The announcement modifies the Mexican Official Standard NOM 016-CRE-2016 regarding the quality specifications for fuels by increasing the maximum volume content of anhydrous ethanol as an oxygenate in regular and premium gasolines in Mexico.
This change comes as part of ongoing energy reforms in Mexico and follows input from stakeholders in the government, private sector, research scientists and social interest groups.
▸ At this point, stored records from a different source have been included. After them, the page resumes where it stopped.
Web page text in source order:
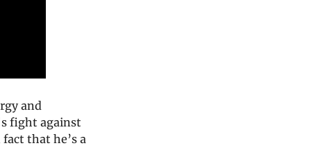
and
fight against
that he’s a
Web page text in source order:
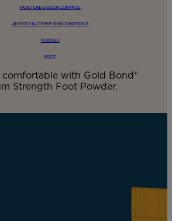
MOISTURE & ODOR CONTROL
ANTI-ITCH & OTHER SKIN CONDITIONS
POWDER
FOOT
comfortable with Gold Bond®
Strength Foot Powder.
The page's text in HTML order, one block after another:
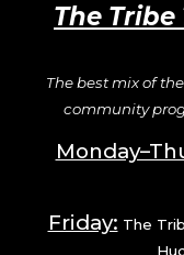
The
The best mix of
community
Friday: The
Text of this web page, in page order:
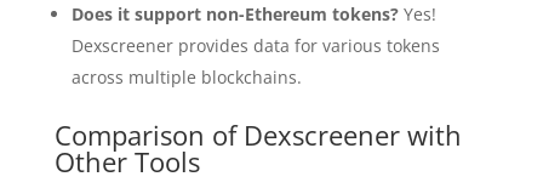
Does it support non-Ethereum tokens?Yes!
Dexscreener provides data for various tokens
across multiple blockchains.
Comparison of Dexscreener with
Other Tools

Mexico’s regulators moved in August 2016 to allow ethanol in local fuel supplies, except in its three largest metropolitan areas. In its decision, the CRE recognized the benefits of E10, which will help demonstrate that a 10 percent ethanol blend can positively contribute to air quality improvement and reduced cancer risk throughout the country. The Mexican Institute of Petroleum is also studying the merits of E10 blends.
The decision moves Mexico toward global standards in the use of renewable and sustainable energy resources like ethanol that offer environmental, economic, social and public health advantages over other additives and oxygenates for gasoline.
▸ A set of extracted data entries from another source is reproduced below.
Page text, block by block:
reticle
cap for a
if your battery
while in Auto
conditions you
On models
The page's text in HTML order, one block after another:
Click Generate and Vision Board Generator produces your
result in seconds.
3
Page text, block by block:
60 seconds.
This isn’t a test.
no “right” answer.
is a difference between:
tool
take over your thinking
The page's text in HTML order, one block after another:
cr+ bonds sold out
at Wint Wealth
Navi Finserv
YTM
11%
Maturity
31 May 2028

"We are pleased to see this decision, which is the culmination of significant work by Mexican authorities and industry as they continue to diversify and improve their fuel supplies," said Tom Sleight, U.S. Grains Council (USGC) President and CEO. "We appreciate the opportunity to work with Mexican leaders as they seek to build their own biofuels industry and offer cleaner fuels for the Mexican people."
“We’re strongly encouraged by this announcement, which clears the way for further adoption of ethanol into the Mexican fuel supply,” said Growth Energy CEO Emily Skor. “By doing so, Mexican consumers will see how embracing ethanol will reduce harmful emissions, help contribute to a cleaner environment, and will create a stronger rural sector.”
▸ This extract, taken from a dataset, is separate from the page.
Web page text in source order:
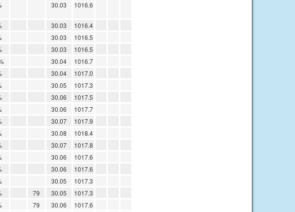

“We are greatly encouraged by Mexico’s recent decision to allow the sale and use of 10 percent ethanol (E10) as part of its fuel market reform efforts,” said Renewable Fuels Association President and CEO Bob Dinneen. "By permitting the use of E10 in its fuel market, Mexico will have blend levels consistent with fuel sold and used throughout the United States and Canada. Not only will Mexico be able to achieve greater octane and oxygenate benefits from using E10, it will help to drive trade and investment in its ethanol fuel sector. We hope the Mexican Institute of Petroleum will soon conclude its study, and are confident the study will affirm the air quality benefits of the use of E10 in the country’s most populous cities, thereby allowing it to be used in all regions of the country.”
About the U.S. Grains Council
The U.S. Grains Council develops export markets for U.S. barley, corn, grain sorghum and related products. The Council believes exports are vital to global economic development and to U.S. agriculture's profitability. Detailed information about the Council and its programs is contained on its website www.grains.org.
About Growth Energy
Growth Energy represents producers and supporters of ethanol working to bring consumers better choices at the fuel pump, grow America’s economy and improve the environment for future generations. For more information, visit us at www.GrowthEnergy.org, follow us on Twitter @GrowthEnergy, or connect with us on Facebook.
About the Renewable Fuels Association
The Renewable Fuels Association is the leading trade association for America’s ethanol industry. Its mission is to advance the development, production, and use of ethanol fuel by strengthening America’s ethanol industry and raising awareness about the benefits of renewable fuels. RFA’s members are working to help America become cleaner, safer, more energy independent and economically secure. For more information, visit EthanolRFA.org.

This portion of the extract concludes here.